▶ **Action item**: Scan the material for the string "parts" and copy out every line in which it occurs.

(Given data Opens)

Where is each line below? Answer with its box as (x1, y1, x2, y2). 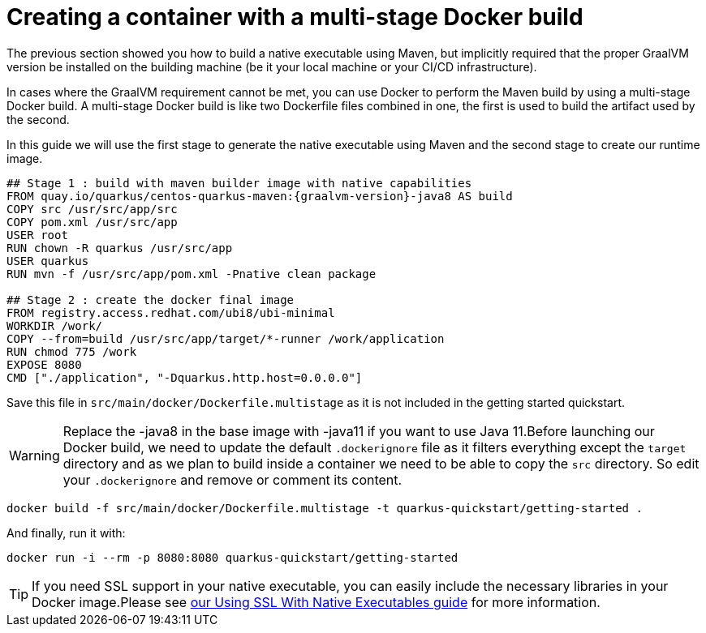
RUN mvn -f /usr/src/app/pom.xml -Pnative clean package (6, 267, 377, 280)
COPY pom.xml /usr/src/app (6, 215, 178, 229)
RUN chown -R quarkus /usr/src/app (6, 241, 233, 254)
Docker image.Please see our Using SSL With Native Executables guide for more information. (32, 593, 601, 610)
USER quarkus (6, 254, 89, 267)
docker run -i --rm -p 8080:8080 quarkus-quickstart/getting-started (6, 550, 458, 564)
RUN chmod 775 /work (6, 344, 137, 358)
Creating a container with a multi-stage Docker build (6, 3, 583, 31)
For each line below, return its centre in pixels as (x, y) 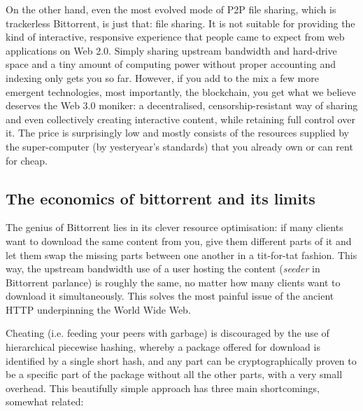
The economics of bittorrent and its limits (161, 198)
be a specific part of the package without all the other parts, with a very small (174, 374)
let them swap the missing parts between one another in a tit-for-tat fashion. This (181, 255)
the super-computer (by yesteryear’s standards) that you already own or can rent (179, 146)
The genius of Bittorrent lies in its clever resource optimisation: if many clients (175, 227)
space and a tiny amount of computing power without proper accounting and (171, 64)
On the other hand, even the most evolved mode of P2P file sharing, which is (171, 9)
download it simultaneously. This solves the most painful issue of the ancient (170, 296)
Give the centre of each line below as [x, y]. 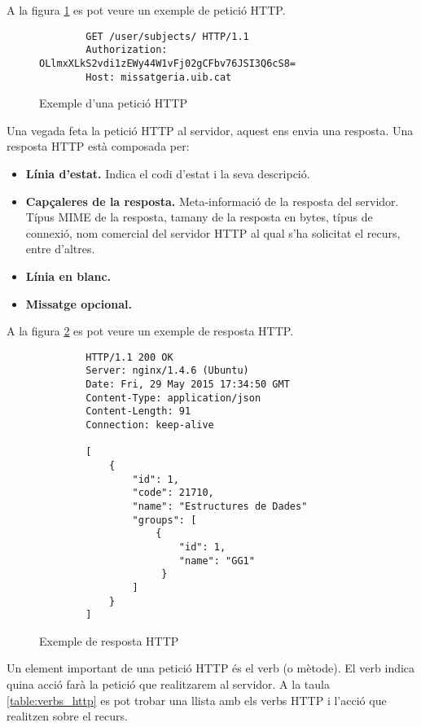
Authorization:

(Given data Closes)

▶ **Expected output**:
be a specific part of the package without all the other parts, with a very small (174, 374)
let them swap the missing parts between one another in a tit-for-tat fashion. This (181, 255)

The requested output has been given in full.